Postby eap » Sun Feb 09, 2014 2:14 pm

Reviving this thread for new technology ...I need some advice regarding these options for wiring my '14 R1200GS LC:
Option 1- the ~$200 PDM60 (is this overkill?) http://www.rowe-electronics.com/modules LINK FIXED vs
Option 2 - the ~$115 Denali fuse block http://www.twistedthrottle.com/powerhub2-fuse-block-master-ground-block-and-wiring-harness-for-motorcycles PLUS the ~$20 Twisted Throttle CAN Bus elec connector: http://www.twistedthrottle.com/electrical-connection-can-bus-electrical-connector-for-bmw-ducati-triumph-motorcycles

Bonus question: For option 1 is it wise/preferred/best practice to use the ground cable such as the Rocketmoto (~$40 wiring kit)? I assume it is not needed for option 2 since the grounds are within the Denali. http://www.rocketmoto.com/index.php/products/electrical-wiring-access/pdm60-wiring-kit-by-rocket-moto.html

This is what I know is currently is connected to my battery (dealer installed) which would be re-routed to the fuse block to tidy up the bulky battery connects:
- Powerlet 15 plug #1 - replaces the OEM dash unit
- Powerlet 15 plug #2 - left side panel
- Additional pigtail for heated jacket

These I would reroute to the fuse block to reduce bulky cluttered connections to the battery.
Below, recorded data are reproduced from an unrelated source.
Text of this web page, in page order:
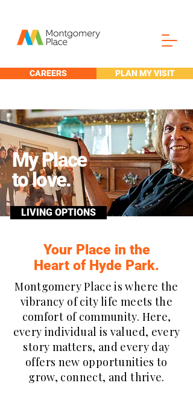
CAREERS PLAN MY VISIT
My Place
to love.
LIVING OPTIONS
Your Place in the
Heart of Hyde Park.
Montgomery Place is where the
vibrancy of city life meets the
comfort of community. Here,
every individual is valued, every
story matters, and every day
offers new opportunities to
grow, connect, and thrive.
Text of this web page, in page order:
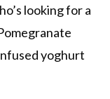
looking for a
yoghurt
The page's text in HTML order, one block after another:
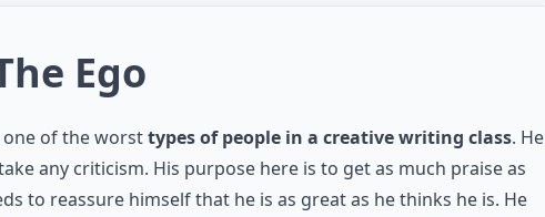
Ego
one of the worsttypes of people in a creative writing class. He
any criticism. His purpose here is to get as much praise as
to reassure himself that he is as great as he thinks he is. He
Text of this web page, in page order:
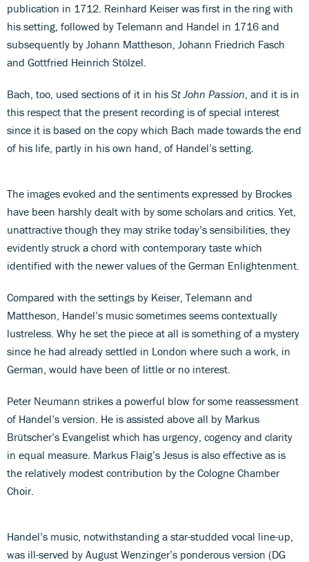
publication in 1712. Reinhard Keiser was first in the ring with
his setting, followed by Telemann and Handel in 1716 and
subsequently by Johann Mattheson, Johann Friedrich Fasch
and Gottfried Heinrich Stölzel.
Bach, too, used sections of it in his St John Passion , and it is in
this respect that the present recording is of special interest
since it is based on the copy which Bach made towards the end
of his life, partly in his own hand, of Handel’s setting.
The images evoked and the sentiments expressed by Brockes
have been harshly dealt with by some scholars and critics. Yet,
unattractive though they may strike today’s sensibilities, they
evidently struck a chord with contemporary taste which
identified with the newer values of the German Enlightenment.
Compared with the settings by Keiser, Telemann and
Mattheson, Handel’s music sometimes seems contextually
lustreless. Why he set the piece at all is something of a mystery
since he had already settled in London where such a work, in
German, would have been of little or no interest.
Peter Neumann strikes a powerful blow for some reassessment
of Handel’s version. He is assisted above all by Markus
Brütscher’s Evangelist which has urgency, cogency and clarity
in equal measure. Markus Flaig’s Jesus is also effective as is
the relatively modest contribution by the Cologne Chamber
Choir.
Handel’s music, notwithstanding a star-studded vocal line-up,
was ill-served by August Wenzinger’s ponderous version (DG
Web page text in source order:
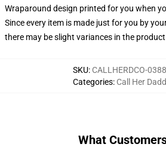
Wraparound design printed for you when
Since every item is made just for you by
there may be slight variances in the product
SKU: CALLHERDCO-
Categories: Call Her
What
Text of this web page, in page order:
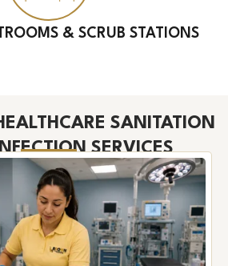
& SCRUB STATIONS
SANITATION
SERVICES
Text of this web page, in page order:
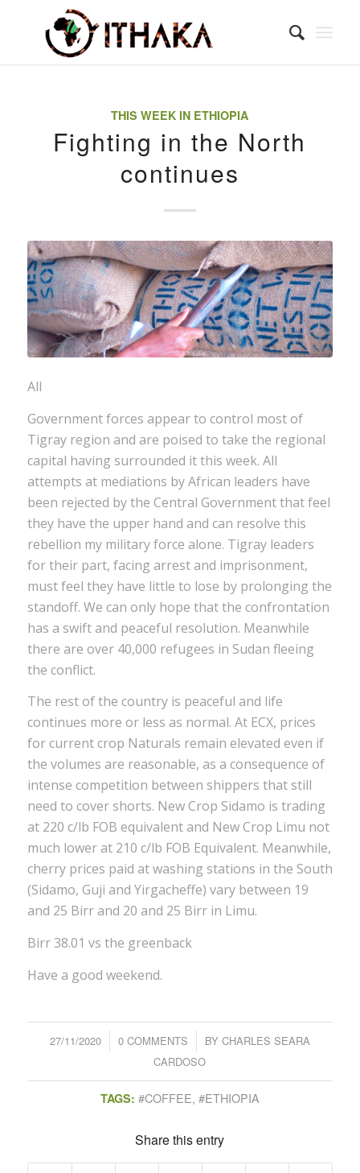
THIS WEEK IN ETHIOPIA
Fighting in the North
continues
All
Government forces appear to control most of
Tigray region and are poised to take the regional
capital having surrounded it this week. All
attempts at mediations by African leaders have
been rejected by the Central Government that feel
they have the upper hand and can resolve this
rebellion my military force alone. Tigray leaders
for their part, facing arrest and imprisonment,
must feel they have little to lose by prolonging the
standoff. We can only hope that the confrontation
has a swift and peaceful resolution. Meanwhile
there are over 40,000 refugees in Sudan fleeing
the conflict.
The rest of the country is peaceful and life
continues more or less as normal. At ECX, prices
for current crop Naturals remain elevated even if
the volumes are reasonable, as a consequence of
intense competition between shippers that still
need to cover shorts. New Crop Sidamo is trading
at 220 c/lb FOB equivalent and New Crop Limu not
much lower at 210 c/lb FOB Equivalent. Meanwhile,
cherry prices paid at washing stations in the South
(Sidamo, Guji and Yirgacheffe) vary between 19
and 25 Birr and 20 and 25 Birr in Limu.
Birr 38.01 vs the greenback
Have a good weekend.
27/11/2020
/ 0 COMMENTS
/ BY CHARLES SEARA
CARDOSO
TAGS: #COFFEE, #ETHIOPIA
Share this entry
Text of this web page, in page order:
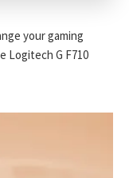
your gaming
Logitech G F710
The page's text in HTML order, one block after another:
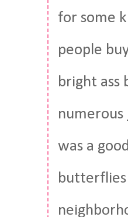
for some
people
bright ass
numerous
was a
butterflies
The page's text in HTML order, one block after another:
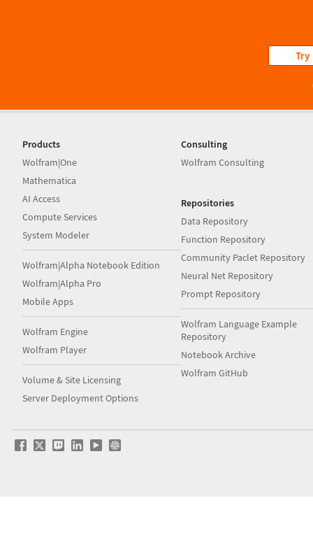
Try
Products
Wolfram|One
Mathematica
AI Access
Compute Services
System Modeler
Wolfram|Alpha Notebook Edition
Wolfram|Alpha Pro
Mobile Apps
Wolfram Engine
Wolfram Player
Volume & Site Licensing
Server Deployment Options
Consulting
Wolfram Consulting
Repositories
Data Repository
Function Repository
Community Paclet Repository
Neural Net Repository
Prompt Repository
Wolfram Language Example
Repository
Notebook Archive
Wolfram GitHub
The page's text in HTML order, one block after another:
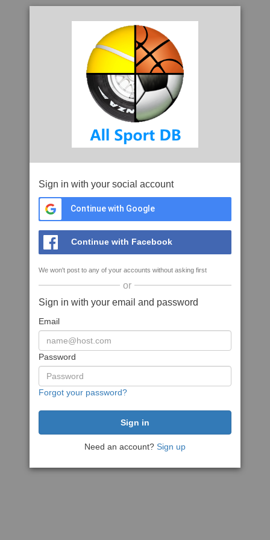
Sign in with your social account
Continue with Google
Continue with Facebook
We won't post to any of your accounts without asking first
or
Sign in with your email and password
Email
Password
Forgot your password?
Need an account? Sign up
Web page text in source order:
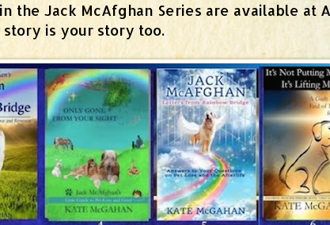
the Jack McAfghan Series are available at
is your story too.
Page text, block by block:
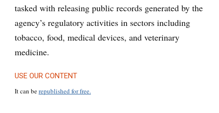
tasked with releasing public records generated by the
agency’s regulatory activities in sectors including
tobacco, food, medical devices, and veterinary
medicine.
USE OUR CONTENT
It can berepublished for free.
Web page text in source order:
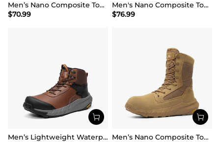
Men’s Nano Composite Toe Work Boots
$70.99
Men's Nano Composite Toe Mesh Lining Work Boots
$76.99
Men’s Lightweight Waterproof Work Boots【Wide Fit】
Men’s Nano Composite Toe Work Boots【Wide Fit】
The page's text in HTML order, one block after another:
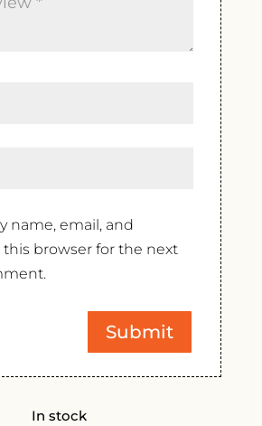
name, email, and
browser for the next
In stock
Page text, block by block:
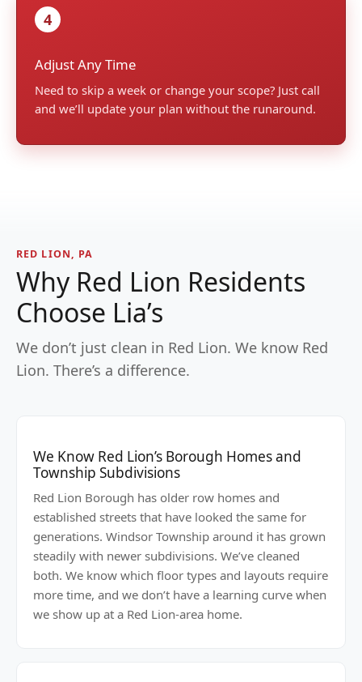
4
Adjust Any Time
Need to skip a week or change your scope? Just call
and we’ll update your plan without the runaround.
RED LION, PA
Why Red Lion Residents
Choose Lia’s
We don’t just clean in Red Lion. We know Red
Lion. There’s a difference.
We Know Red Lion’s Borough Homes and
Township Subdivisions
Red Lion Borough has older row homes and
established streets that have looked the same for
generations. Windsor Township around it has grown
steadily with newer subdivisions. We’ve cleaned
both. We know which floor types and layouts require
more time, and we don’t have a learning curve when
we show up at a Red Lion-area home.

I do want the capability to give and receive jump starts through the Powerlets...

Future connects:
1 Skene P3
2 Skene Photon Blasters
3 Skene controller module

I am not planning any additional lights (not soon anyway), I have thought about mounting a second GPS (My old Nuvi 500) but it could run on it's own battery.

I also have the following dealer installed accessories but I don't believe either are directly connected to the battery:
- BMW OEM auxiliary lights/harness/switch
- BMW OEM Navigator V
Last edited by eap on Mon Feb 10, 2014 9:48 am, edited 2 times in total.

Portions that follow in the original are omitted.